Task prompt
The output should be all lines of the entries below in which the word "Debate" occurs.

(Entries taken from a collection)
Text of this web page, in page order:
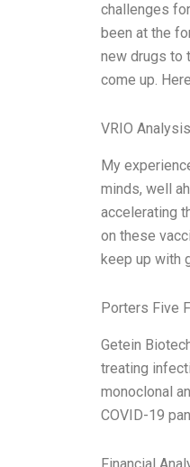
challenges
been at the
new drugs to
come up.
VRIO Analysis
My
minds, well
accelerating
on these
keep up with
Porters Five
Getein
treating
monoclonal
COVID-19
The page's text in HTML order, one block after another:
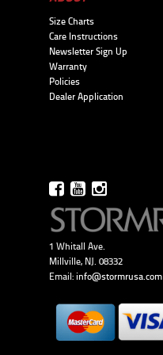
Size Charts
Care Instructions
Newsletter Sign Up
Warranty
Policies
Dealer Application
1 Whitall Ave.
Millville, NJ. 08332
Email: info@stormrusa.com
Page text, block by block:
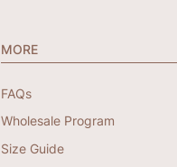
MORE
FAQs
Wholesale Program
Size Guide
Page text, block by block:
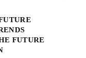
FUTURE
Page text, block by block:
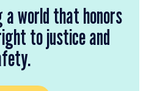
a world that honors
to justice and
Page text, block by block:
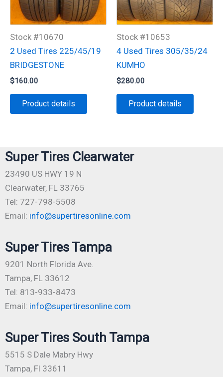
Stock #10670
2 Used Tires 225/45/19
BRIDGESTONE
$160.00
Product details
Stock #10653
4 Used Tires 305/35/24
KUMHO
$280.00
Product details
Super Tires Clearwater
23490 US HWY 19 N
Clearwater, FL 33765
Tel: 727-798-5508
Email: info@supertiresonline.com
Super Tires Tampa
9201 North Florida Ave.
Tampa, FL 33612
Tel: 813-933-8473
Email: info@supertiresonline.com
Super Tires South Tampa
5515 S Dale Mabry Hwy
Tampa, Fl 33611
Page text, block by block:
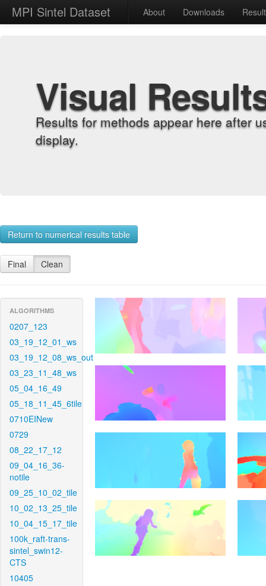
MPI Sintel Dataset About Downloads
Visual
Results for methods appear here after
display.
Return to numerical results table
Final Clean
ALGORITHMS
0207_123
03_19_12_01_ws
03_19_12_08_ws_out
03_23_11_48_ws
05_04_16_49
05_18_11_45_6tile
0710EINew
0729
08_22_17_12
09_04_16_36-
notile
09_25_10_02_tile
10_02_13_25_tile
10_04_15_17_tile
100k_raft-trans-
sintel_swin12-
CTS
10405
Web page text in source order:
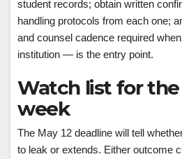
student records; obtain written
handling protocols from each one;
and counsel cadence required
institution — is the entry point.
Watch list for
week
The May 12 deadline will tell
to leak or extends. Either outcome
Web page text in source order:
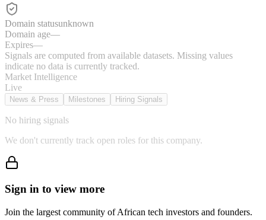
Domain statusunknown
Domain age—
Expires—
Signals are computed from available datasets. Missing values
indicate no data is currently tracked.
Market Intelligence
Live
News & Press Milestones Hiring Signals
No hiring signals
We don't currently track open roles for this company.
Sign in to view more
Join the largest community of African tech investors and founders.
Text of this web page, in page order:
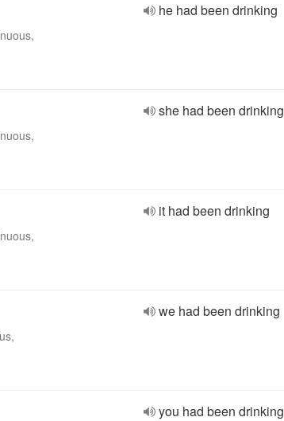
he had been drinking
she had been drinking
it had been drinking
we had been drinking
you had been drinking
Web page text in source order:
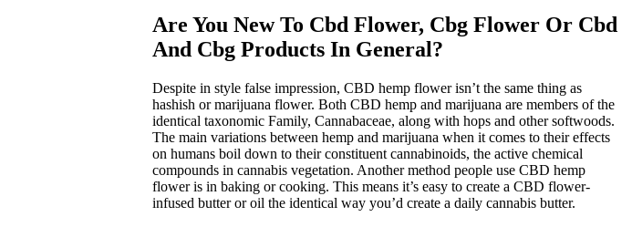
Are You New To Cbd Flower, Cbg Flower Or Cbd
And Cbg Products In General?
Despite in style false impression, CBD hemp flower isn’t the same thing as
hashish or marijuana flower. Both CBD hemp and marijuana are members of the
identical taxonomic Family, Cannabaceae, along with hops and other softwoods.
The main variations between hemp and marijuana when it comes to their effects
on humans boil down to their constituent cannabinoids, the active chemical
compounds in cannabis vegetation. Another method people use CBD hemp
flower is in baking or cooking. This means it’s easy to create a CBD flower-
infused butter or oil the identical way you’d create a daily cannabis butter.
--
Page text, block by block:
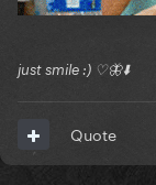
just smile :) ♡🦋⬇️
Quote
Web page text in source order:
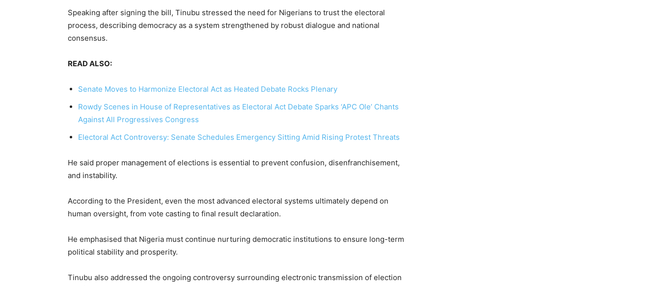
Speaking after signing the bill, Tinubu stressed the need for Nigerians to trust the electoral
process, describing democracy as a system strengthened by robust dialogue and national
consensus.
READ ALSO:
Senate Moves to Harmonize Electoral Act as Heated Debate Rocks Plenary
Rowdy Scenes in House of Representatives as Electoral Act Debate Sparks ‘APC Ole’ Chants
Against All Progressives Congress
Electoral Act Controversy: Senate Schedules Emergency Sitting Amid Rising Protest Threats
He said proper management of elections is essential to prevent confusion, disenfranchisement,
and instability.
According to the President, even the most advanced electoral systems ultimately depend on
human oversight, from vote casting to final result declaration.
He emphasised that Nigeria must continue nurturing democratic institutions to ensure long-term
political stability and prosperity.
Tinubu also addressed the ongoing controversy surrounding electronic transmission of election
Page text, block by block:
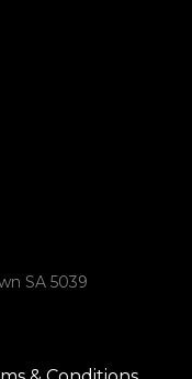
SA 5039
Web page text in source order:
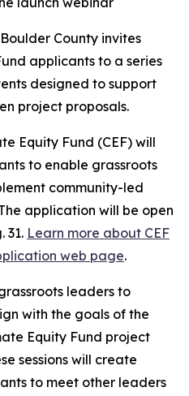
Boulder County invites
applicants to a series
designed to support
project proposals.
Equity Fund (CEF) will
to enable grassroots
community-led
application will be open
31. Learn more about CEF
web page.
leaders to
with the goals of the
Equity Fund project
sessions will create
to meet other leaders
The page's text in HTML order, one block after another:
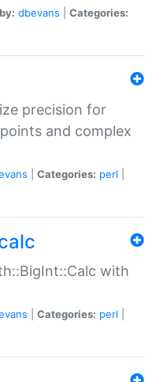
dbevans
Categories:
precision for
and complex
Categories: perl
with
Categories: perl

Task result
Senate Moves to Harmonize Electoral Act as Heated Debate Rocks Plenary
Rowdy Scenes in House of Representatives as Electoral Act Debate Sparks ‘APC Ole’ Chants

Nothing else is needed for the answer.